Working data:
┌──

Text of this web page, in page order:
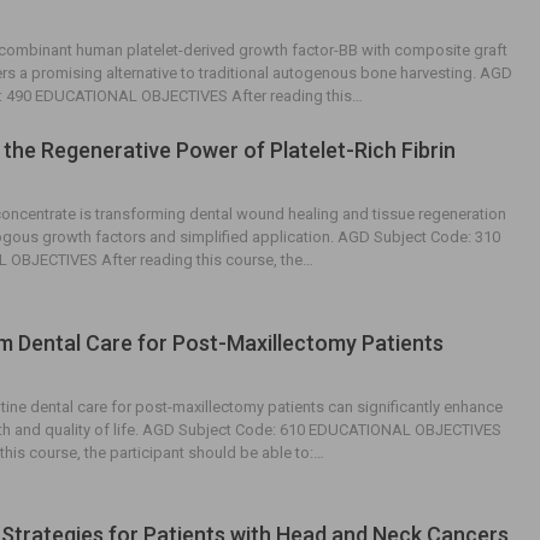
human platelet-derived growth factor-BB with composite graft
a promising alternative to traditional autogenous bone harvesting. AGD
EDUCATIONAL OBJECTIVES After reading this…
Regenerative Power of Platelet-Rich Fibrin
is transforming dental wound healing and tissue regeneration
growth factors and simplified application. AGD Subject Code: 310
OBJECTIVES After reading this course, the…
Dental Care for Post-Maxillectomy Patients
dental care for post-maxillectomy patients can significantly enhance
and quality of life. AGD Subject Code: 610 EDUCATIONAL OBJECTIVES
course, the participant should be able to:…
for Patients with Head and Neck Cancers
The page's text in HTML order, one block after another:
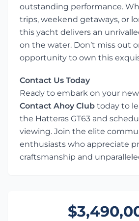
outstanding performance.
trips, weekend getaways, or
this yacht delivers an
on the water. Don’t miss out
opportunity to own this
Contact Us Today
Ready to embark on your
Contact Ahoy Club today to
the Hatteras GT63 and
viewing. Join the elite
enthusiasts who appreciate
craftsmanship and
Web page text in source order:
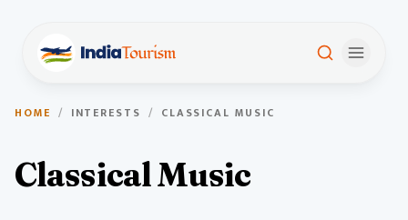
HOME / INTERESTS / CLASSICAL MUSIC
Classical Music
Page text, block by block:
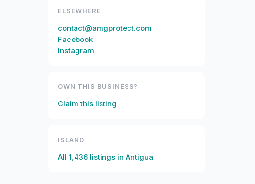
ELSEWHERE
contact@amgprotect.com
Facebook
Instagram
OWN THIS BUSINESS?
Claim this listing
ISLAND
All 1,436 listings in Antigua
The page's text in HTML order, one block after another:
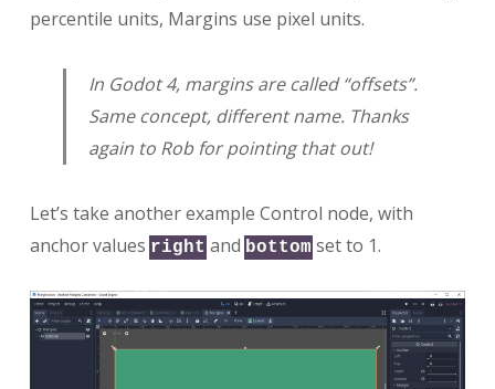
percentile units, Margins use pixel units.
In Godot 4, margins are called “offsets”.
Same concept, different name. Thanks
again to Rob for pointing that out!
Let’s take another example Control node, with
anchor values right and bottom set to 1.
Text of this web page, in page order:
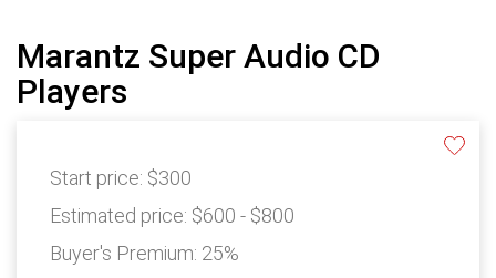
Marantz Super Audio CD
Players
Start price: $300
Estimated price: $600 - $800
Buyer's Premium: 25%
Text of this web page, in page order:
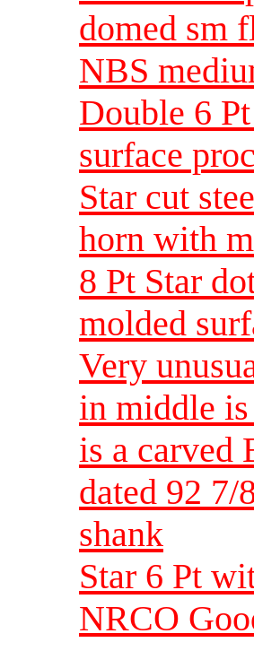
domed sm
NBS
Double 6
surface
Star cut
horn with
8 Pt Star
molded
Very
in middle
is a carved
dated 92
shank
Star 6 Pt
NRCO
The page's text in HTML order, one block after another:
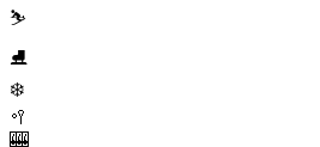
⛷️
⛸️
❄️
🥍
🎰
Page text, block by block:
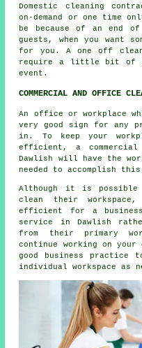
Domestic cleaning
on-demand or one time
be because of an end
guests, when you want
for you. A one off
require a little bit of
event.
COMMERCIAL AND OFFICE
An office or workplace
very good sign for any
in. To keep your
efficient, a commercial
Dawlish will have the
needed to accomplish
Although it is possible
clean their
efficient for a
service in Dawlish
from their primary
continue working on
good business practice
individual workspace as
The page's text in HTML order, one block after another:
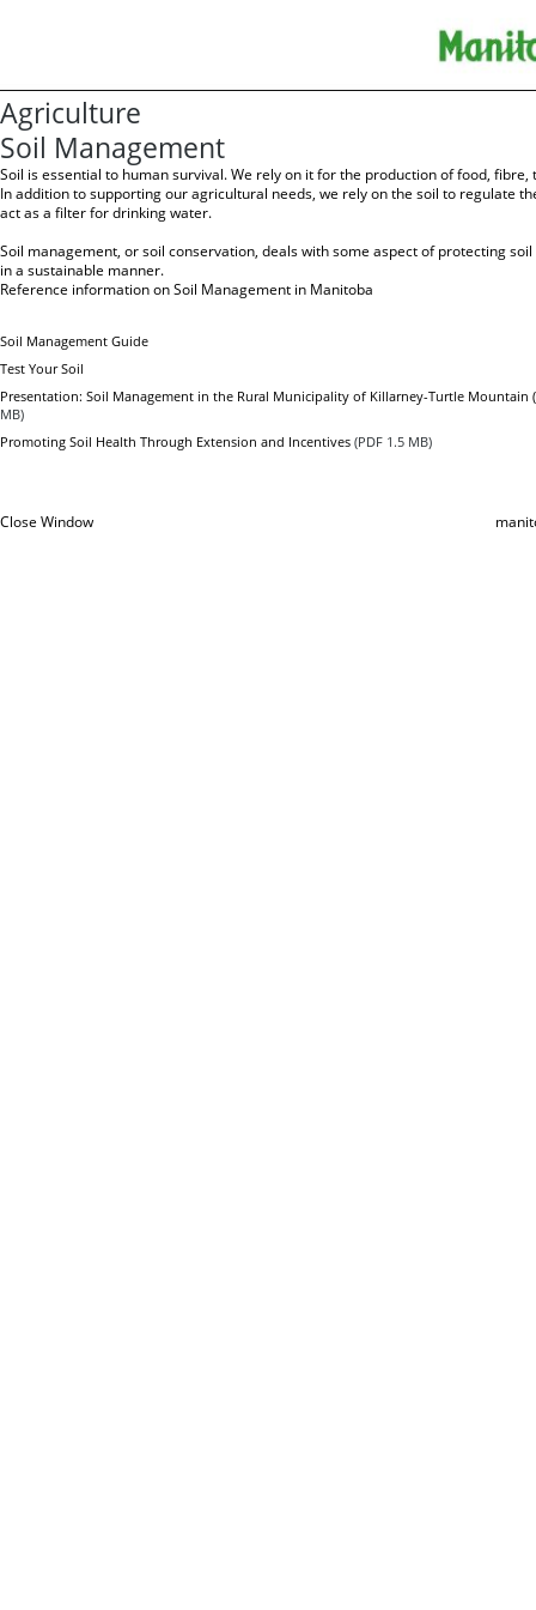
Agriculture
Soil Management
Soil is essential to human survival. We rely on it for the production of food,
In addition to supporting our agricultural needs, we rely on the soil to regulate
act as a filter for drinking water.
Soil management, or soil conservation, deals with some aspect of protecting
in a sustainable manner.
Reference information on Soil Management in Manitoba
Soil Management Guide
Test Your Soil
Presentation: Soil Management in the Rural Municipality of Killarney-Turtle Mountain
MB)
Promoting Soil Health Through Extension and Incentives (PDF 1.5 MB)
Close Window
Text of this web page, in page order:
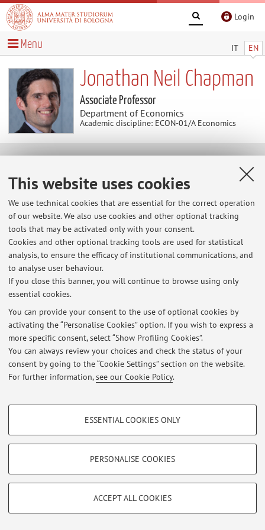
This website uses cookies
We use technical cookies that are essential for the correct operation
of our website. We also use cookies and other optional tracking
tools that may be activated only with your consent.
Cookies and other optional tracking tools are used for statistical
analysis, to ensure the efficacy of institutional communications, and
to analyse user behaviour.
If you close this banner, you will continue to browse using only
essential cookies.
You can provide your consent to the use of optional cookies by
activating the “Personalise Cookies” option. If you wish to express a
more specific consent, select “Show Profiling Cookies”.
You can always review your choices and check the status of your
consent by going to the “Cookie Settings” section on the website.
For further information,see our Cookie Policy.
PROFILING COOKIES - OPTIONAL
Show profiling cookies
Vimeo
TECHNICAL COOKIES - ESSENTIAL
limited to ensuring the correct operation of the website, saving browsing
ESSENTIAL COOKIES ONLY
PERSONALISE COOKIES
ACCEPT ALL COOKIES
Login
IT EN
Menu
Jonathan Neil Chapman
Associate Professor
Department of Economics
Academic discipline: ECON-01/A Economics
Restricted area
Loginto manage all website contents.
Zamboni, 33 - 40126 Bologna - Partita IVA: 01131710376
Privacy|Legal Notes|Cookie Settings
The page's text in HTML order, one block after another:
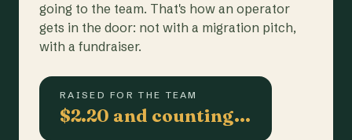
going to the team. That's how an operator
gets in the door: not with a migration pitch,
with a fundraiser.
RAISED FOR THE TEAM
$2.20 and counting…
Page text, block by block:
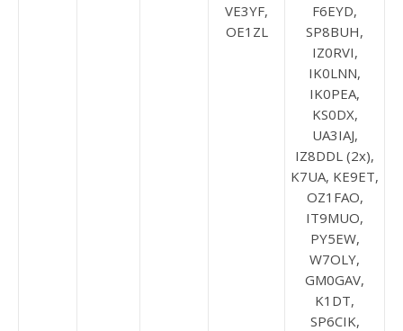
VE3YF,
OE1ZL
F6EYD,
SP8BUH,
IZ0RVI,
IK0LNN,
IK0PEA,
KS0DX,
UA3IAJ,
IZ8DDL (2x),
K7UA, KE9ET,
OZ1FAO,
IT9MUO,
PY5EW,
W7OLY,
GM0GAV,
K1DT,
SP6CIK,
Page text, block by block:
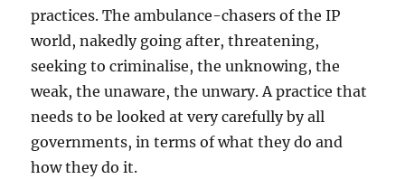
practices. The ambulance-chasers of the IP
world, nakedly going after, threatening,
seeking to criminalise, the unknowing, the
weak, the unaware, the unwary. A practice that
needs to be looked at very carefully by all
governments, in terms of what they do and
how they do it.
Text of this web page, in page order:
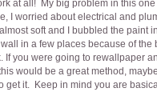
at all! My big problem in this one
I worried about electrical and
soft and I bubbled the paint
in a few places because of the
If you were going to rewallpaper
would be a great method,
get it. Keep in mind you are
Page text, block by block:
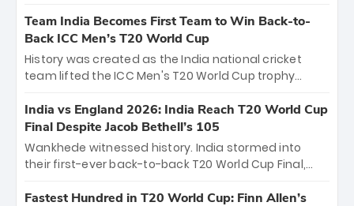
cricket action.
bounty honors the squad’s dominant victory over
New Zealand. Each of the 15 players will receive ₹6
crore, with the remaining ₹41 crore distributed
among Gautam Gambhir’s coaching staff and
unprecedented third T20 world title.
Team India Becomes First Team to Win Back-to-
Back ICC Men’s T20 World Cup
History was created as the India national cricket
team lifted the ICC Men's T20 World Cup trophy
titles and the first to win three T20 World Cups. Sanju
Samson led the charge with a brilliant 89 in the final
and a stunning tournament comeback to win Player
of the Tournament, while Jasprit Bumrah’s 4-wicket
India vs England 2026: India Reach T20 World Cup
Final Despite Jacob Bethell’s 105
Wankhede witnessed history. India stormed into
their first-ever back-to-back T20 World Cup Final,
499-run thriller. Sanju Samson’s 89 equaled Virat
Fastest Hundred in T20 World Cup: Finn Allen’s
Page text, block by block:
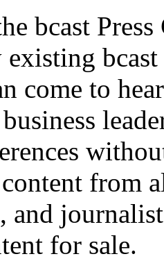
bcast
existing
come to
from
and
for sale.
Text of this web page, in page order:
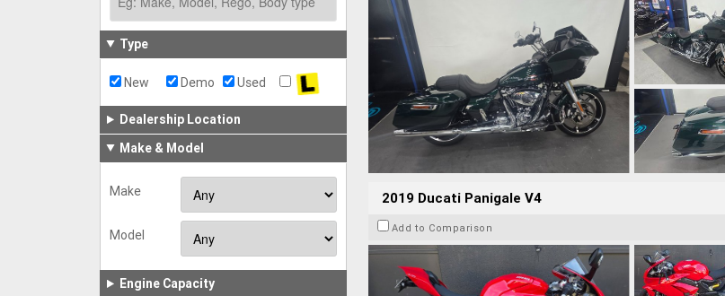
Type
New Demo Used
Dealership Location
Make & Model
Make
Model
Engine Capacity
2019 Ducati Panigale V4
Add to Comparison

└──

Your objective: In the answer, give only the lines from the top of the data above through the line with "efficient for a", reproduced exactly; no picture may appear.

Solution to this exercise:
Text of this web page, in page order:
human platelet-derived growth factor-BB with composite graft
a promising alternative to traditional autogenous bone harvesting. AGD
EDUCATIONAL OBJECTIVES After reading this…
Regenerative Power of Platelet-Rich Fibrin
is transforming dental wound healing and tissue regeneration
growth factors and simplified application. AGD Subject Code: 310
OBJECTIVES After reading this course, the…
Dental Care for Post-Maxillectomy Patients
dental care for post-maxillectomy patients can significantly enhance
and quality of life. AGD Subject Code: 610 EDUCATIONAL OBJECTIVES
course, the participant should be able to:…
for Patients with Head and Neck Cancers
The page's text in HTML order, one block after another:
outstanding performance.
trips, weekend getaways, or
this yacht delivers an
on the water. Don’t miss out
opportunity to own this
Contact Us Today
Ready to embark on your
Contact Ahoy Club today to
the Hatteras GT63 and
viewing. Join the elite
enthusiasts who appreciate
craftsmanship and
Web page text in source order:
HOME / INTERESTS / CLASSICAL MUSIC
Classical Music
Page text, block by block:
ELSEWHERE
contact@amgprotect.com
Facebook
Instagram
OWN THIS BUSINESS?
Claim this listing
ISLAND
All 1,436 listings in Antigua
The page's text in HTML order, one block after another:
percentile units, Margins use pixel units.
In Godot 4, margins are called “offsets”.
Same concept, different name. Thanks
again to Rob for pointing that out!
Let’s take another example Control node, with
anchor values right and bottom set to 1.
Text of this web page, in page order:
Marantz Super Audio CD
Players
Start price: $300
Estimated price: $600 - $800
Buyer's Premium: 25%
Text of this web page, in page order:
domed sm
NBS
Double 6
surface
Star cut
horn with
8 Pt Star
molded
Very
in middle
is a carved
dated 92
shank
Star 6 Pt
NRCO
The page's text in HTML order, one block after another:
⛷️
⛸️
❄️
🥍
🎰
Page text, block by block:
Domestic cleaning
on-demand or one time
be because of an end
guests, when you want
for you. A one off
require a little bit of
event.
COMMERCIAL AND OFFICE
An office or workplace
very good sign for any
in. To keep your
efficient, a commercial
Dawlish will have the
needed to accomplish
Although it is possible
clean their
efficient for a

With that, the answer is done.